Даже служанка настолько наглая, что открыто ругает господина. Это ясно показывает, какой жизнью жил Фан Чоуэр.

Фан Юньсюань окликнул: — Шумо!

Служанка остановилась. Фан Юньсюань подождал, пока она обернется, и только тогда медленно произнес: — Шумо, принеси мне таз воды.

Фан Юньсюань говорил неторопливо, спокойно, его голос был теплым и приятным. Шумо отчетливо услышала его, невольно расширила глаза, оглядела его с ног до головы и убедилась, что это действительно уродливый молодой господин из семьи Фан.

Из-за своего уродства Фан Чоуэр всегда становился объектом насмешек односельчан. Фан Шихун, сильно переживая за сына, редко позволял ему выходить из дома, держал его взаперти. От этого нормальный ребенок стал казаться глуповатым и заторможенным.
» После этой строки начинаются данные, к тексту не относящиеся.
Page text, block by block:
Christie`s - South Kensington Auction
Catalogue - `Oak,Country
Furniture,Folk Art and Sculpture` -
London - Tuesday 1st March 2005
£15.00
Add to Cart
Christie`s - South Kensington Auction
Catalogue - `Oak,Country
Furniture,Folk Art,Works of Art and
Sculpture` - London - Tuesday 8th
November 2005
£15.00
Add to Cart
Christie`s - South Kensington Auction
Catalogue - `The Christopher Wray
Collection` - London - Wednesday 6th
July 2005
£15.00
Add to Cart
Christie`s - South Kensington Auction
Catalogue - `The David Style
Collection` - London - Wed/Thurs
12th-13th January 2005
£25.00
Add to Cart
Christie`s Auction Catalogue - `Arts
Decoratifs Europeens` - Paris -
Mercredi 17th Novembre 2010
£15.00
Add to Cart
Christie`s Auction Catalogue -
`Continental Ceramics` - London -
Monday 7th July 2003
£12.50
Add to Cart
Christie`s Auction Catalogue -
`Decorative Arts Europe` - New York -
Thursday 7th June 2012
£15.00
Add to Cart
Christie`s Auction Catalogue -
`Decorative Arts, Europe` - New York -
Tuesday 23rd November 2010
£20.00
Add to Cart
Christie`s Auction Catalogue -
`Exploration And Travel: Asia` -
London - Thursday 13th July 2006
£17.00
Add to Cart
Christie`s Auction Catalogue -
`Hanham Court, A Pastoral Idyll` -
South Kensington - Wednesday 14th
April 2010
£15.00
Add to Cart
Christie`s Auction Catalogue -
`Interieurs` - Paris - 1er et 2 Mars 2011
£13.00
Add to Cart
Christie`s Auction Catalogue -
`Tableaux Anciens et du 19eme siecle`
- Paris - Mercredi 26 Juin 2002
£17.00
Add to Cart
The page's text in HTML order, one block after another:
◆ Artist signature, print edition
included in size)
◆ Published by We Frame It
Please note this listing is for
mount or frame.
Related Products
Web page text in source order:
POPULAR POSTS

Он не заговаривал, когда видел людей. Чужие, глядя на него, говорили, что молодой господин из семьи Фан не только уродлив, но и умом недалек, просто дурак.
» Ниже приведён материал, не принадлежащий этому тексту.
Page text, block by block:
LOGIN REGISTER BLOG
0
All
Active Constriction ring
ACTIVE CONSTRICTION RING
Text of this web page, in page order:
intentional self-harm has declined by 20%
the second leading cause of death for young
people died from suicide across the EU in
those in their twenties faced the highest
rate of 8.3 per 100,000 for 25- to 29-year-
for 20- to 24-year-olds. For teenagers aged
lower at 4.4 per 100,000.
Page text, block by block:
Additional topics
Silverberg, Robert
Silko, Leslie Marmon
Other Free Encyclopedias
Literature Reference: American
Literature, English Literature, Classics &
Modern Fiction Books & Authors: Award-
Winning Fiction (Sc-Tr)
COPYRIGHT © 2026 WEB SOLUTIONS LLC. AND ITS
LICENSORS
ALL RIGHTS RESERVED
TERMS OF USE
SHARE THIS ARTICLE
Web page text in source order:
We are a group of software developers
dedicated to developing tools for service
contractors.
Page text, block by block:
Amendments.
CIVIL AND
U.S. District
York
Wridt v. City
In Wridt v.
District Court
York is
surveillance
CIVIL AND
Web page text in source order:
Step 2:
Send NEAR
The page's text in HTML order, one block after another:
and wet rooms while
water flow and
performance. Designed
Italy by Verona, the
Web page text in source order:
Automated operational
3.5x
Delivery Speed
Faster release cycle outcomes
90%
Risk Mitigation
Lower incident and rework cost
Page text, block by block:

Слухи становились все нелепее, у праздных языков не было никаких ограничений. Соседи мало общались с Чоуэром и, естественно, верили этим сплетням.

Только те, кто был близок к Фан Чоуэру, знали, что он просто слишком честный и неотесанный, и крайне закомплексованный. Он всегда опускал голову при виде людей. Из-за того, что господин Фан годами держал его взаперти, он не умел общаться и запинался при разговоре. А с его уродливым лицом, чужие сразу же относились к нему предвзято, что и создавало впечатление, будто Чоуэр особенно глуп и заторможен.
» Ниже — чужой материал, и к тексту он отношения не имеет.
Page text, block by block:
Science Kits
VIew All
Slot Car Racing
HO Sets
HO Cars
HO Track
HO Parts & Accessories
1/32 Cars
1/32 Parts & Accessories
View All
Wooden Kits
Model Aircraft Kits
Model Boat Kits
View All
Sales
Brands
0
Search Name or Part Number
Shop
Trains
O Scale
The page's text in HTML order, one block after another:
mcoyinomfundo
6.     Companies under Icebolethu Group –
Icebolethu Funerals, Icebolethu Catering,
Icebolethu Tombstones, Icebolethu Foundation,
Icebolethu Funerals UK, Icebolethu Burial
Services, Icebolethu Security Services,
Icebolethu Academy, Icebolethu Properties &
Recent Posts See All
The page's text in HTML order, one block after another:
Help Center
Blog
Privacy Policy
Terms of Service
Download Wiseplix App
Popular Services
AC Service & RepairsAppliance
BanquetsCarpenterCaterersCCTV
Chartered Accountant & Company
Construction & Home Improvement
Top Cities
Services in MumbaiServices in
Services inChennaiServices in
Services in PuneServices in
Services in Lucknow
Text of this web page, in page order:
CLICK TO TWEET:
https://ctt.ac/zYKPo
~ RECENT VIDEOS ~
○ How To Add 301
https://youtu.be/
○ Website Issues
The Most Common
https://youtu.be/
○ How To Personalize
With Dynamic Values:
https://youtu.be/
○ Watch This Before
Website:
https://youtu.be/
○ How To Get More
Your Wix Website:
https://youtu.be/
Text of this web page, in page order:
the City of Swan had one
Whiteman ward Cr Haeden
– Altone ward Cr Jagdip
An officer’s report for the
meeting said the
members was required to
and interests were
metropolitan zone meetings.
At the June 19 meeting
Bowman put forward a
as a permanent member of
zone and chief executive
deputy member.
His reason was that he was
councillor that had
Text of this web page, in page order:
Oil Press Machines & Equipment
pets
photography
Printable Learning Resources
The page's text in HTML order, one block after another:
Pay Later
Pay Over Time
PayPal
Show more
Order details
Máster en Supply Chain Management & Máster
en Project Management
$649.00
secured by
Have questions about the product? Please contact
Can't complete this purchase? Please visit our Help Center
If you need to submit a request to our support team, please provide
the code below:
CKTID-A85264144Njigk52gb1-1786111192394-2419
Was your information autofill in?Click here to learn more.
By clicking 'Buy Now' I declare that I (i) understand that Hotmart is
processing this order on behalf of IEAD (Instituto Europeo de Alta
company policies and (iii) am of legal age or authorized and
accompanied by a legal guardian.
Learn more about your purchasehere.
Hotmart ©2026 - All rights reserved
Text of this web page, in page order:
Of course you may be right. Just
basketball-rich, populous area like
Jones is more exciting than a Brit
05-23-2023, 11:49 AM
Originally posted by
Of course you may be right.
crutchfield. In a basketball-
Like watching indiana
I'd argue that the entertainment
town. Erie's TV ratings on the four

Шумо жила в семье Фан пять лет, и это был первый раз, когда она слышала, как Фан Чоуэр говорит с кем-то так ясно и отчетливо. Обычно этот уродливый молодой господин даже окликал кого-то робко, а служанки кричали на него, и он не смел возразить. Но сегодня он вдруг словно преобразился, даже выражение его лица изменилось. Как ей было не удивиться?

Проглядев на него какое-то время, Шумо наконец фыркнула и с усмешкой сказала: — Уродливый молодой господин думает, что все бездельничают, как вы?

— Я, девушка, с самого рассвета на ногах, ног не чую от усталости. То господину еду и лекарства ношу, то вас, молодой господин, обслуживаю — умываю, одеваю. А как выдастся свободная минутка, так еще и в комнате молодой госпожи прибираюсь. С самого утра и глотка воды не выпила!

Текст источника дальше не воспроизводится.